The beta4 improved the logger but it's not enough in your case. Can you enable the global telemetry and share your dashboard ?

image

I make more tests with and reproduced in my lab with ~70k req/s

yadavp27 commented 1 month ago

Hello @dmachard

This issue occurs when the logs are being rotated. The file is being renamed by dnscollector. During the rename and compress process, the dnstap.log file becomes unavailable and something happens.

To test this, I disabled the compress: false option during log rotation and did not observe any concerning issues.

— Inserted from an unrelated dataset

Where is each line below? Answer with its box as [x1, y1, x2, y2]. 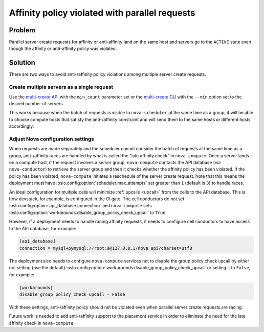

Here is the output of the "ls -li" command:

total 45804092
136 -rw-r--r--. 1 dnscollector dnscollector  1991368893 Oct 19 05:09 dnstap-1729339380674388499.log.gz
137 -rw-r--r--. 1 dnscollector dnscollector  1852668699 Oct 20 15:42 dnstap-1729463780580942637.log.gz
138 -rw-r--r--. 1 dnscollector dnscollector  2192224271 Oct 21 06:57 dnstap-1729518723535040633.log.gz
139 -rw-r--r--. 1 dnscollector dnscollector  2124991919 Oct 22 01:01 dnstap-1729583707451467441.log.gz
133 -rw-r--r--. 1 dnscollector dnscollector  2163008098 Oct 22 19:09 dnstap-1729649384744867764.log.gz
134 -rw-r--r--. 1 dnscollector dnscollector  2219447496 Oct 24 02:52 dnstap-1729763534150940127.log.gz
131 -rw-r--r--. 1 dnscollector dnscollector 32212245632 Oct 24 21:57 dnstap-1729832230614616098.log
132 -rw-r--r--. 1 dnscollector dnscollector  1433690154 Oct 24 22:33 dnstap.log 
  - name: file
    logfile:
      file-path:  "/var/log/dnscollector/dnstap.log"
      compress: true
      max-size: 30720
      max-files: 7
      mode: json
      flush-interval: 1
      chan-buffer-size: 0
      text-format: "timestamp identity qr operation rcode queryip queryport responseip responseport family protocol length qname qtype latency ttl"

can you please suggest what could be done.

Thanks

dmachard commented 1 month ago

Thank you for your feedback. The compressed files are quite large in your case, around ~2GB each.

I've identified two potential actions:

dmachard commented 1 month ago

@yadavp27, could you try the beta release 1.2.0-beta1? I pushed a fix to prevent blocking during compression.

yadavp27 commented 1 month ago

@dmachard can i use this max-size: 30720 or default value 100 and test this out.

dmachard commented 1 month ago

You can keep your value (30720) but can you test with the beta release provided?

dmachard commented 2 weeks ago

Fixed in release 1.2.0. If you encounter any further issues, please feel free to open a new ticket. Thank you for your feedback!